__Required work__: Down to the last line, set down the material below exactly, excluding pictures.

================

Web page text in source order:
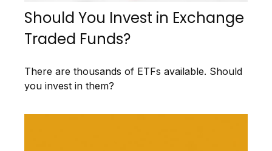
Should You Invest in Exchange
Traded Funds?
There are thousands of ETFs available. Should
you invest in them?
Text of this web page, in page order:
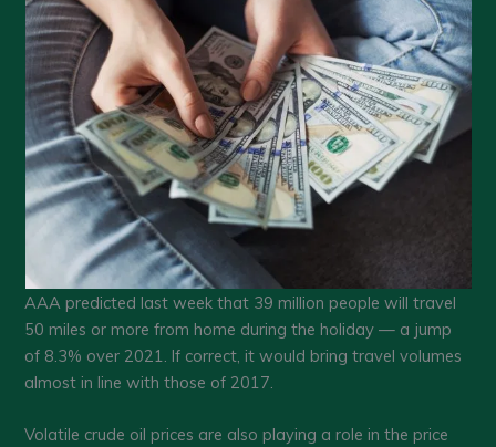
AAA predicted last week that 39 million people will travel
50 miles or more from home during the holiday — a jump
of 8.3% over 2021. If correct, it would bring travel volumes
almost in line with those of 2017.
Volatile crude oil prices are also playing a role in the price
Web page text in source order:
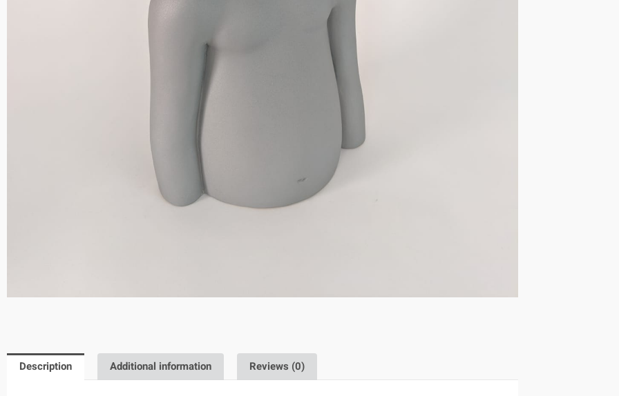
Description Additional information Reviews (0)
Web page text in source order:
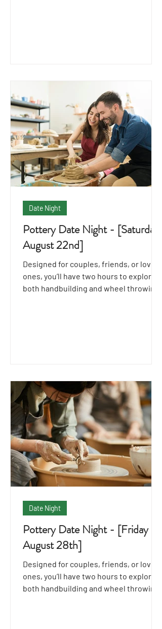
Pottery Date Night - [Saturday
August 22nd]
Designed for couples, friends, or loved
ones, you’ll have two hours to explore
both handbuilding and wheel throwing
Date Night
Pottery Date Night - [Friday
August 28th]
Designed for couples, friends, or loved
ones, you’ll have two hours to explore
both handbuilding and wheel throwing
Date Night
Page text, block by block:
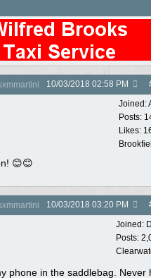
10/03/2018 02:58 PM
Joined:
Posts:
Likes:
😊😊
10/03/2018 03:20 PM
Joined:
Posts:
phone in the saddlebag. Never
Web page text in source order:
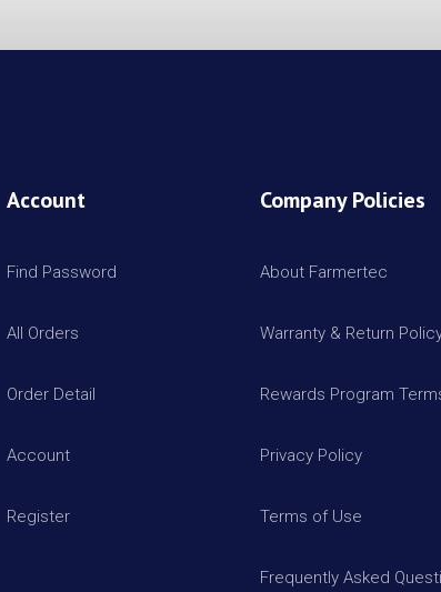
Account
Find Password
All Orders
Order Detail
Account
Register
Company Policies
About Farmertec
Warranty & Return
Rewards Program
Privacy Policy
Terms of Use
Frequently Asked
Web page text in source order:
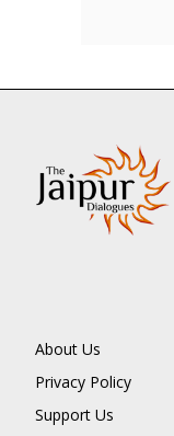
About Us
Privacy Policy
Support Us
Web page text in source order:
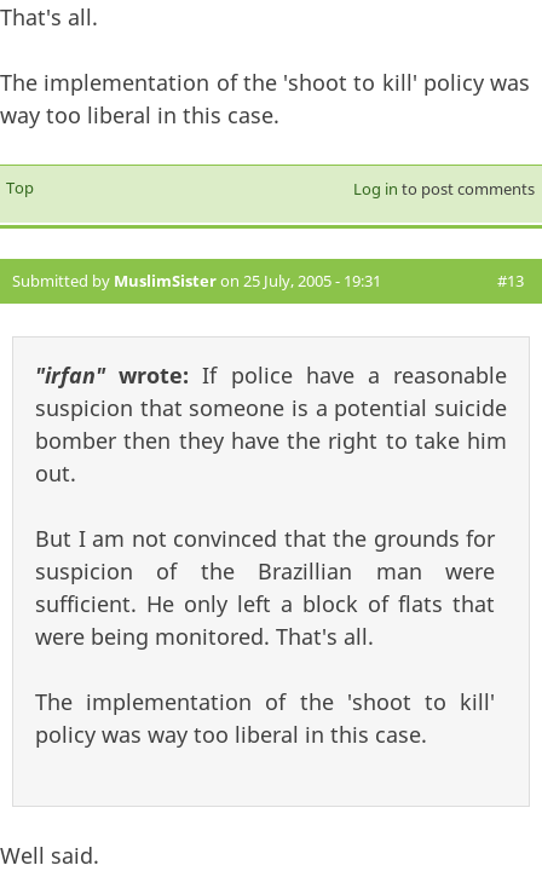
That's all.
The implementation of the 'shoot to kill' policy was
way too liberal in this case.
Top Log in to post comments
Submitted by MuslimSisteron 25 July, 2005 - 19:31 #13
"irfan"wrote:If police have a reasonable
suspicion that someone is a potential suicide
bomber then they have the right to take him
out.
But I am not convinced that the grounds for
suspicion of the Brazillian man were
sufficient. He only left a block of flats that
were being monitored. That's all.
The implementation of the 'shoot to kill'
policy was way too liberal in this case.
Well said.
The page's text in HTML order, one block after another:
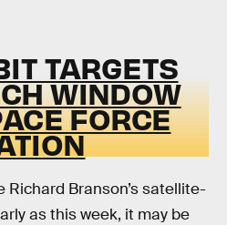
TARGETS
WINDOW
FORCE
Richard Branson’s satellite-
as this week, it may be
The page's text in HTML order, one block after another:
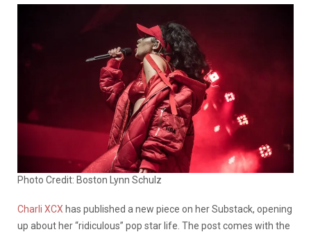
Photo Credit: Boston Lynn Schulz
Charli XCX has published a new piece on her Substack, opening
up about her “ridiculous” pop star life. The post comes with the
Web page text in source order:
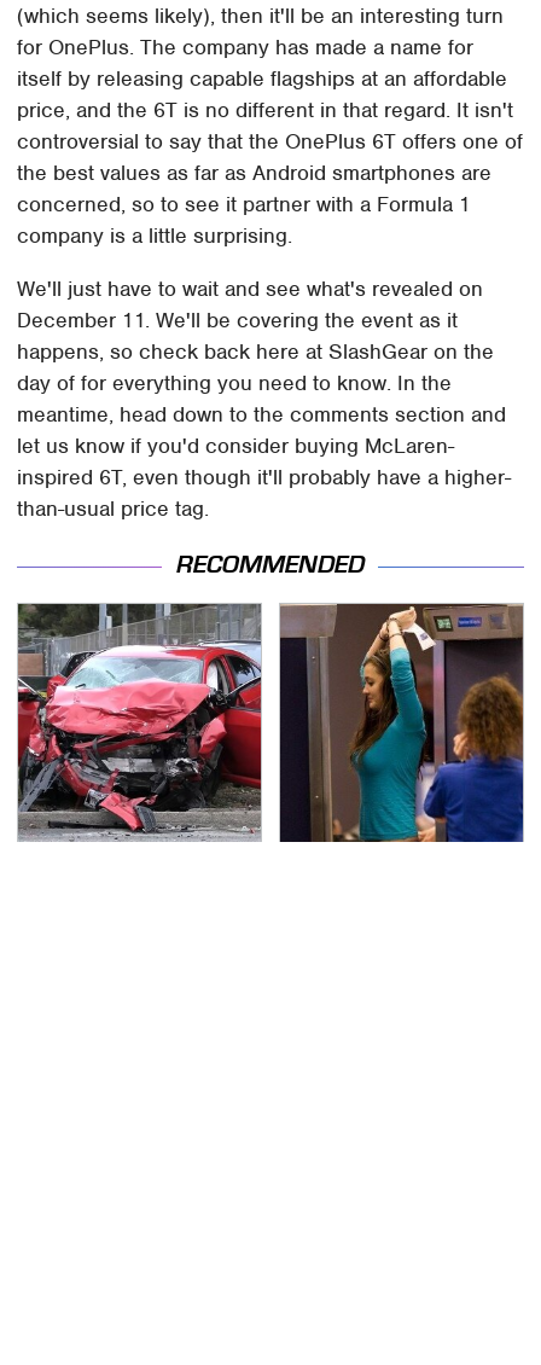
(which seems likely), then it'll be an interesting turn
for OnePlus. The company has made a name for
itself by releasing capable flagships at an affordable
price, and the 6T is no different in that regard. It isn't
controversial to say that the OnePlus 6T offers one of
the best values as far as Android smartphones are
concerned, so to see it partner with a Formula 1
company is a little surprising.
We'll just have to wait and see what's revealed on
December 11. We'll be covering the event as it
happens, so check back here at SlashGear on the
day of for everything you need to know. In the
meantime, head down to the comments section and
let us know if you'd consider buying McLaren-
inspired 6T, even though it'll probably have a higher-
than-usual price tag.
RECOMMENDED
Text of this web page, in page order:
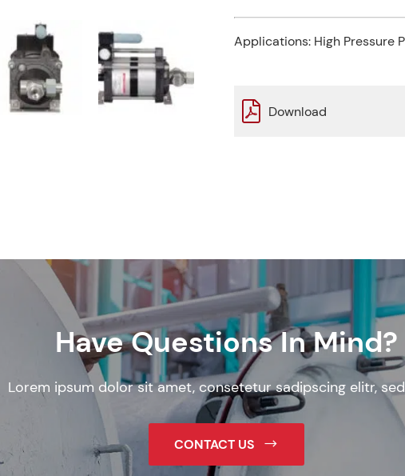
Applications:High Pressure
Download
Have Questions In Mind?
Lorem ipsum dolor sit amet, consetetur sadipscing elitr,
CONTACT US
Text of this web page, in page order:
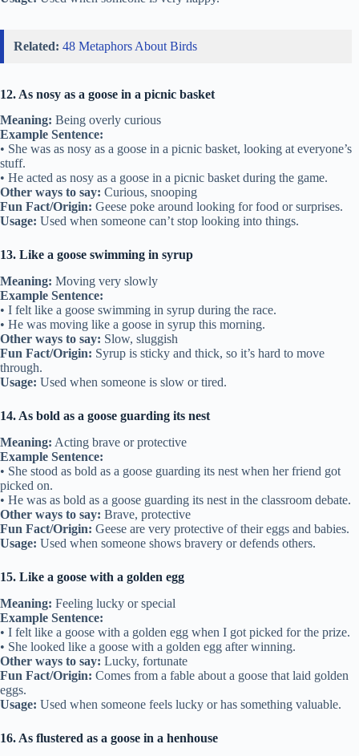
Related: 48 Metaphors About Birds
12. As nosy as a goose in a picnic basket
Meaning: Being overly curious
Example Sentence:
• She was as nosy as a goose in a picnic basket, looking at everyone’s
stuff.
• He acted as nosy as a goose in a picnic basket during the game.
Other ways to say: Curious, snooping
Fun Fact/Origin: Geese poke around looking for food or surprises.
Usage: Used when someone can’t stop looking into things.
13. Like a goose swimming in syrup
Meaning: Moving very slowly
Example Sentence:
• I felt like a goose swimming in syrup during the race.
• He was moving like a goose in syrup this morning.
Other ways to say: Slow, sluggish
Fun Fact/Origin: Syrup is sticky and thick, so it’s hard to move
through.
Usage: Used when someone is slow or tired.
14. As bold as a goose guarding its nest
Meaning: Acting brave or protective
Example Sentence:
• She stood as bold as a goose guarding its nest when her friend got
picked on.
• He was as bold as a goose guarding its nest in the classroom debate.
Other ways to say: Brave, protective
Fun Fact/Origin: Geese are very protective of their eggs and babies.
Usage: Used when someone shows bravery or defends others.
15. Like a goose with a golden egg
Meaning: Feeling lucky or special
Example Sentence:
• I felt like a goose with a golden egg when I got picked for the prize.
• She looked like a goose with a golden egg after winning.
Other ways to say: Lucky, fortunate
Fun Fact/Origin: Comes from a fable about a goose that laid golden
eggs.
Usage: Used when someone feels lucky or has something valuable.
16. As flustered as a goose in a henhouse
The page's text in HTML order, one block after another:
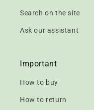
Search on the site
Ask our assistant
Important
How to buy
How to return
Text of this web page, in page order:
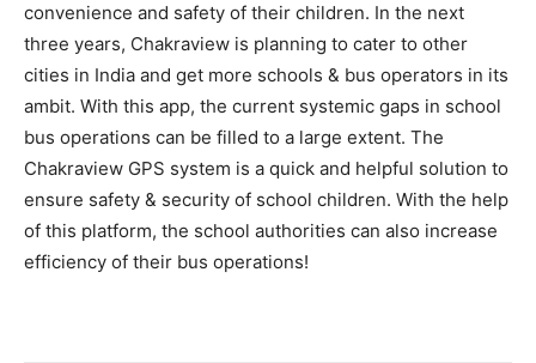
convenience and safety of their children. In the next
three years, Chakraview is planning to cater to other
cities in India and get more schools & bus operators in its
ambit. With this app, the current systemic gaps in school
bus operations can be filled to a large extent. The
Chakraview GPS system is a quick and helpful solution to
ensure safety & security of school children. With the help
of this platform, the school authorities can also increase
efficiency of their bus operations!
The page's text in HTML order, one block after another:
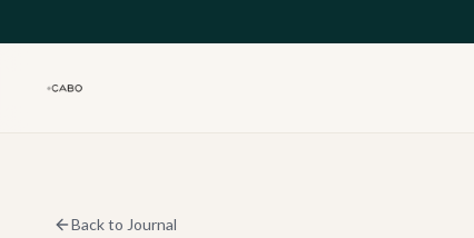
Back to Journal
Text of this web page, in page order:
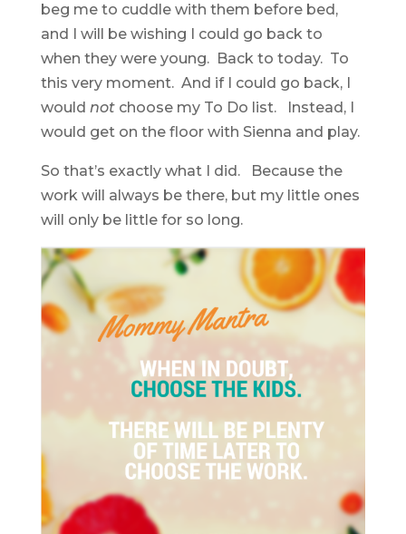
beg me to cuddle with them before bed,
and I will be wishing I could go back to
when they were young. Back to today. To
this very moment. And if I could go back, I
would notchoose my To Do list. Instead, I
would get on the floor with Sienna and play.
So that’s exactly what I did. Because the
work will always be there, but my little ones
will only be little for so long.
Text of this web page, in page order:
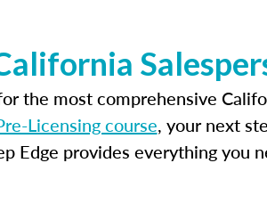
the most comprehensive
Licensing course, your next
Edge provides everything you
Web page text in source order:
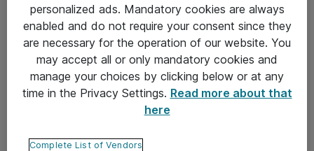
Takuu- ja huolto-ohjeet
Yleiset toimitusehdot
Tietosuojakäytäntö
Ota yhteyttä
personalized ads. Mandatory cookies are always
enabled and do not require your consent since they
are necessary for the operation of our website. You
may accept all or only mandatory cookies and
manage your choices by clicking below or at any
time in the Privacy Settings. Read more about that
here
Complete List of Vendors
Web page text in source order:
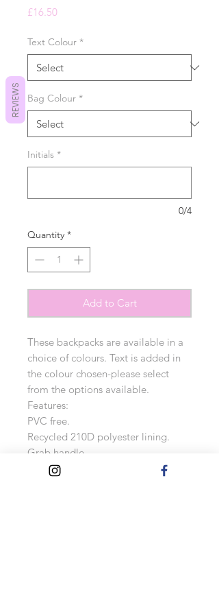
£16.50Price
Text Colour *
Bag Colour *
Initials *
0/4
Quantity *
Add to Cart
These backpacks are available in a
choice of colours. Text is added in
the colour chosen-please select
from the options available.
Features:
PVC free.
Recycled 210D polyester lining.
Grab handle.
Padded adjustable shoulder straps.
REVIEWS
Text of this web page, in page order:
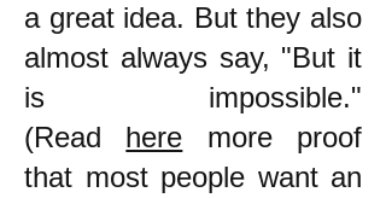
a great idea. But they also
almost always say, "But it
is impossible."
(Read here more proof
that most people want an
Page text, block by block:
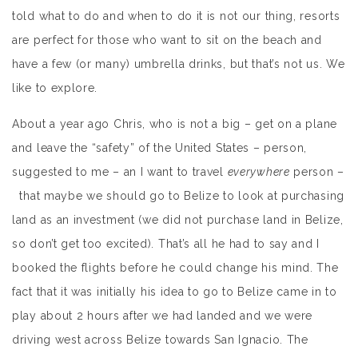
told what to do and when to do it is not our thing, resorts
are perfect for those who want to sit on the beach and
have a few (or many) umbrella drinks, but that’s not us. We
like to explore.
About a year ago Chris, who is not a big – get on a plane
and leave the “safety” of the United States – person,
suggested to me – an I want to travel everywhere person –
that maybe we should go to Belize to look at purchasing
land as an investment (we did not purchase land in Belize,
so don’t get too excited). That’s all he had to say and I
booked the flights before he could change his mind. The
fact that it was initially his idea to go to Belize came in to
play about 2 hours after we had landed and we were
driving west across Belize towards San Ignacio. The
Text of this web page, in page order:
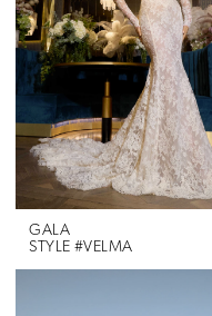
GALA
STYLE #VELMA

================

__Answer to this exercise__:
Web page text in source order:
Should You Invest in Exchange
Traded Funds?
There are thousands of ETFs available. Should
you invest in them?
Text of this web page, in page order:
AAA predicted last week that 39 million people will travel
50 miles or more from home during the holiday — a jump
of 8.3% over 2021. If correct, it would bring travel volumes
almost in line with those of 2017.
Volatile crude oil prices are also playing a role in the price
Web page text in source order:
Description Additional information Reviews (0)
Web page text in source order:
Pottery Date Night - [Saturday
August 22nd]
Designed for couples, friends, or loved
ones, you’ll have two hours to explore
both handbuilding and wheel throwing
Date Night
Pottery Date Night - [Friday
August 28th]
Designed for couples, friends, or loved
ones, you’ll have two hours to explore
both handbuilding and wheel throwing
Date Night
Page text, block by block:
10/03/2018 02:58 PM
Joined:
Posts:
Likes:
😊😊
10/03/2018 03:20 PM
Joined:
Posts:
phone in the saddlebag. Never
Web page text in source order:
Account
Find Password
All Orders
Order Detail
Account
Register
Company Policies
About Farmertec
Warranty & Return
Rewards Program
Privacy Policy
Terms of Use
Frequently Asked
Web page text in source order:
About Us
Privacy Policy
Support Us
Web page text in source order:
That's all.
The implementation of the 'shoot to kill' policy was
way too liberal in this case.
Top Log in to post comments
Submitted by MuslimSisteron 25 July, 2005 - 19:31 #13
"irfan"wrote:If police have a reasonable
suspicion that someone is a potential suicide
bomber then they have the right to take him
out.
But I am not convinced that the grounds for
suspicion of the Brazillian man were
sufficient. He only left a block of flats that
were being monitored. That's all.
The implementation of the 'shoot to kill'
policy was way too liberal in this case.
Well said.
The page's text in HTML order, one block after another:
TARGETS
WINDOW
FORCE
Richard Branson’s satellite-
as this week, it may be
The page's text in HTML order, one block after another:
Photo Credit: Boston Lynn Schulz
Charli XCX has published a new piece on her Substack, opening
up about her “ridiculous” pop star life. The post comes with the
Web page text in source order:
(which seems likely), then it'll be an interesting turn
for OnePlus. The company has made a name for
itself by releasing capable flagships at an affordable
price, and the 6T is no different in that regard. It isn't
controversial to say that the OnePlus 6T offers one of
the best values as far as Android smartphones are
concerned, so to see it partner with a Formula 1
company is a little surprising.
We'll just have to wait and see what's revealed on
December 11. We'll be covering the event as it
happens, so check back here at SlashGear on the
day of for everything you need to know. In the
meantime, head down to the comments section and
let us know if you'd consider buying McLaren-
inspired 6T, even though it'll probably have a higher-
than-usual price tag.
RECOMMENDED
Text of this web page, in page order:
Applications:High Pressure
Download
Have Questions In Mind?
Lorem ipsum dolor sit amet, consetetur sadipscing elitr,
CONTACT US
Text of this web page, in page order:
Related: 48 Metaphors About Birds
12. As nosy as a goose in a picnic basket
Meaning: Being overly curious
Example Sentence:
• She was as nosy as a goose in a picnic basket, looking at everyone’s
stuff.
• He acted as nosy as a goose in a picnic basket during the game.
Other ways to say: Curious, snooping
Fun Fact/Origin: Geese poke around looking for food or surprises.
Usage: Used when someone can’t stop looking into things.
13. Like a goose swimming in syrup
Meaning: Moving very slowly
Example Sentence:
• I felt like a goose swimming in syrup during the race.
• He was moving like a goose in syrup this morning.
Other ways to say: Slow, sluggish
Fun Fact/Origin: Syrup is sticky and thick, so it’s hard to move
through.
Usage: Used when someone is slow or tired.
14. As bold as a goose guarding its nest
Meaning: Acting brave or protective
Example Sentence:
• She stood as bold as a goose guarding its nest when her friend got
picked on.
• He was as bold as a goose guarding its nest in the classroom debate.
Other ways to say: Brave, protective
Fun Fact/Origin: Geese are very protective of their eggs and babies.
Usage: Used when someone shows bravery or defends others.
15. Like a goose with a golden egg
Meaning: Feeling lucky or special
Example Sentence:
• I felt like a goose with a golden egg when I got picked for the prize.
• She looked like a goose with a golden egg after winning.
Other ways to say: Lucky, fortunate
Fun Fact/Origin: Comes from a fable about a goose that laid golden
eggs.
Usage: Used when someone feels lucky or has something valuable.
16. As flustered as a goose in a henhouse
The page's text in HTML order, one block after another:
Search on the site
Ask our assistant
Important
How to buy
How to return
Text of this web page, in page order:
convenience and safety of their children. In the next
three years, Chakraview is planning to cater to other
cities in India and get more schools & bus operators in its
ambit. With this app, the current systemic gaps in school
bus operations can be filled to a large extent. The
Chakraview GPS system is a quick and helpful solution to
ensure safety & security of school children. With the help
of this platform, the school authorities can also increase
efficiency of their bus operations!
The page's text in HTML order, one block after another:
Back to Journal
Text of this web page, in page order:
beg me to cuddle with them before bed,
and I will be wishing I could go back to
when they were young. Back to today. To
this very moment. And if I could go back, I
would notchoose my To Do list. Instead, I
would get on the floor with Sienna and play.
So that’s exactly what I did. Because the
work will always be there, but my little ones
will only be little for so long.
Text of this web page, in page order:
the most comprehensive
Licensing course, your next
Edge provides everything you
Web page text in source order:
Takuu- ja huolto-ohjeet
Yleiset toimitusehdot
Tietosuojakäytäntö
Ota yhteyttä
personalized ads. Mandatory cookies are always
enabled and do not require your consent since they
are necessary for the operation of our website. You
may accept all or only mandatory cookies and
manage your choices by clicking below or at any
time in the Privacy Settings. Read more about that
here
Complete List of Vendors
Web page text in source order:
£16.50Price
Text Colour *
Bag Colour *
Initials *
0/4
Quantity *
Add to Cart
These backpacks are available in a
choice of colours. Text is added in
the colour chosen-please select
from the options available.
Features:
PVC free.
Recycled 210D polyester lining.
Grab handle.
Padded adjustable shoulder straps.
REVIEWS
Text of this web page, in page order:
a great idea. But they also
almost always say, "But it
is impossible."
(Read here more proof
that most people want an
Page text, block by block:
told what to do and when to do it is not our thing, resorts
are perfect for those who want to sit on the beach and
have a few (or many) umbrella drinks, but that’s not us. We
like to explore.
About a year ago Chris, who is not a big – get on a plane
and leave the “safety” of the United States – person,
suggested to me – an I want to travel everywhere person –
that maybe we should go to Belize to look at purchasing
land as an investment (we did not purchase land in Belize,
so don’t get too excited). That’s all he had to say and I
booked the flights before he could change his mind. The
fact that it was initially his idea to go to Belize came in to
play about 2 hours after we had landed and we were
driving west across Belize towards San Ignacio. The
Text of this web page, in page order:
GALA
STYLE #VELMA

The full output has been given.